[Records from a collection]
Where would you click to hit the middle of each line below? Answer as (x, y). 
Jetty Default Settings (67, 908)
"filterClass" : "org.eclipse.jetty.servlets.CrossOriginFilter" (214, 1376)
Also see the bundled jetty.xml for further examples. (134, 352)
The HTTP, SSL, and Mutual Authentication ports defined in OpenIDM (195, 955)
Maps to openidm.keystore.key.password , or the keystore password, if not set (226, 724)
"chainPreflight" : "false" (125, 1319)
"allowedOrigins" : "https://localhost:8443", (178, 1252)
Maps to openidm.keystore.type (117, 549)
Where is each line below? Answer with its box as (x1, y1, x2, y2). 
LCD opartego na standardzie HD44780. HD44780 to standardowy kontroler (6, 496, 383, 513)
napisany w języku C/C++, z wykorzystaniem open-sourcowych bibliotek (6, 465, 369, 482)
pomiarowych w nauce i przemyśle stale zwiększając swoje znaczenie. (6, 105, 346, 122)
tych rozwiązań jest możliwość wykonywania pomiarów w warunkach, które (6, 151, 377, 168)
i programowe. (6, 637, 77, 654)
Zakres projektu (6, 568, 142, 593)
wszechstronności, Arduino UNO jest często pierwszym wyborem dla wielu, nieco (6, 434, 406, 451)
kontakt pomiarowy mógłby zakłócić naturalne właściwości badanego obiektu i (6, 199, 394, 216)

--

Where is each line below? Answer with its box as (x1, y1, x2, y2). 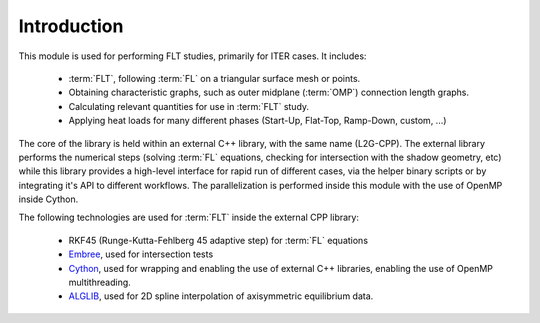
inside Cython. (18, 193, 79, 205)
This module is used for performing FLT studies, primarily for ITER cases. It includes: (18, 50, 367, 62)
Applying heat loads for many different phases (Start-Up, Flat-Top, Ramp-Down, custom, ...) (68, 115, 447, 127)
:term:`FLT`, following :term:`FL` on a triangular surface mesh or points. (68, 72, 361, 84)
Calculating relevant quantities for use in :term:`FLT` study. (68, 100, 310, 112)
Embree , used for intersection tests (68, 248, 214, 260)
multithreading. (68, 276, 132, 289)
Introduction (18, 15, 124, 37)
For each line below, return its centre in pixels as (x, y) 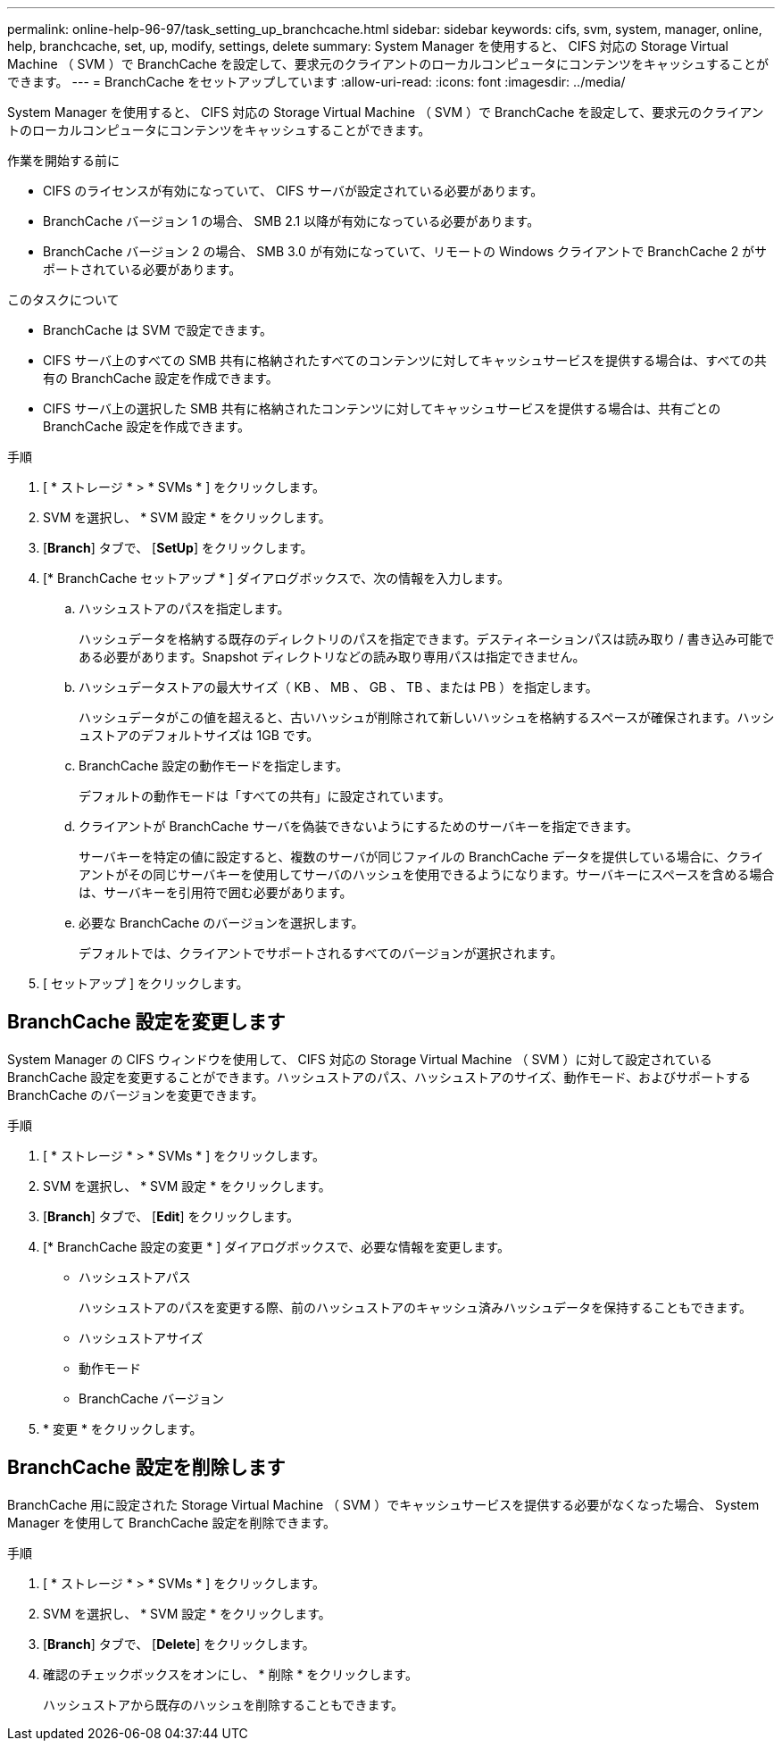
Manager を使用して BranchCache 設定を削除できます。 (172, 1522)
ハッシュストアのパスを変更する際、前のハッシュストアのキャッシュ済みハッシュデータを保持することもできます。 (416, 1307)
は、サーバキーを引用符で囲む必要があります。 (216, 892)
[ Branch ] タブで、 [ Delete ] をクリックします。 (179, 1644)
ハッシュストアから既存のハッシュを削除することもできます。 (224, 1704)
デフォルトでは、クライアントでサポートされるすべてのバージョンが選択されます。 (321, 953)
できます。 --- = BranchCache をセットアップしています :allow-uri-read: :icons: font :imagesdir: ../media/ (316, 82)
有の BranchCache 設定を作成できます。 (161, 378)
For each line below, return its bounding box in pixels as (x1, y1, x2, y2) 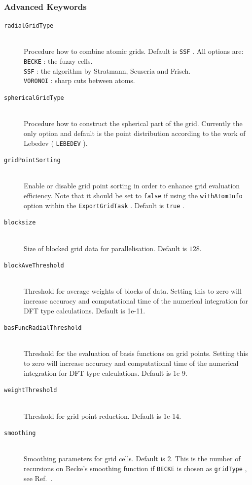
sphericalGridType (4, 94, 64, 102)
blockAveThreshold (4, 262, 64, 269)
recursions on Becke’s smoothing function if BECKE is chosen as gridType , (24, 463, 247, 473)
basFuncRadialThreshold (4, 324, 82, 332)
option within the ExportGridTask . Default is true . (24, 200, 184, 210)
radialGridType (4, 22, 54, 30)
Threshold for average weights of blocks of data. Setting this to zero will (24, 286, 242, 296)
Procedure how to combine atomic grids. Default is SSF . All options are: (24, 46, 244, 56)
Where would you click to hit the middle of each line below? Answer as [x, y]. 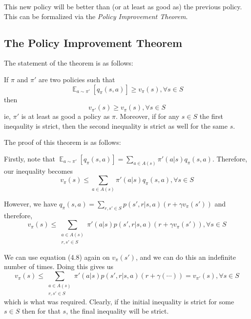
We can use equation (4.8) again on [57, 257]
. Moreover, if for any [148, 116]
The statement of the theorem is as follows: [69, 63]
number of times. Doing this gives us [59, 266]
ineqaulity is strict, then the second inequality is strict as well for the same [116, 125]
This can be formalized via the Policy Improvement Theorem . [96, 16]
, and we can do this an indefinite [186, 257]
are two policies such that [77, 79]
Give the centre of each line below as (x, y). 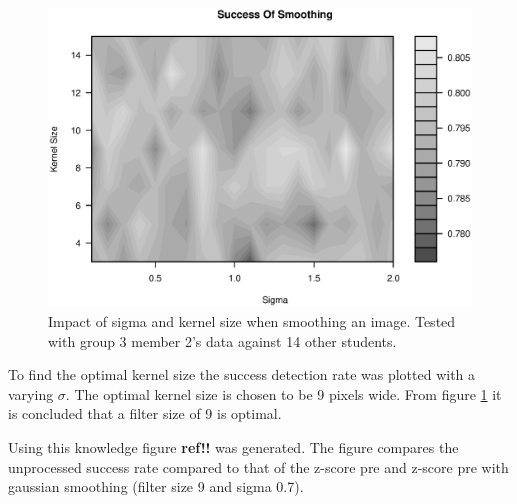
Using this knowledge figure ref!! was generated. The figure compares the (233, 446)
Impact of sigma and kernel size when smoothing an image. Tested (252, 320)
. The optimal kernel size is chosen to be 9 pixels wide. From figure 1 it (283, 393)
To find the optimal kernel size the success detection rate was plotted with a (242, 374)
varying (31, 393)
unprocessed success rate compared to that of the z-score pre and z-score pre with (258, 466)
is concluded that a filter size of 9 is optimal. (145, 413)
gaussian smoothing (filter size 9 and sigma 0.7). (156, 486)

Task: The word to find is "used". Copy every line of the records that holds it.

Answer area:
This module is used for performing FLT studies, primarily for ITER cases. It includes: (18, 50, 367, 62)
Embree , used for intersection tests (68, 248, 214, 260)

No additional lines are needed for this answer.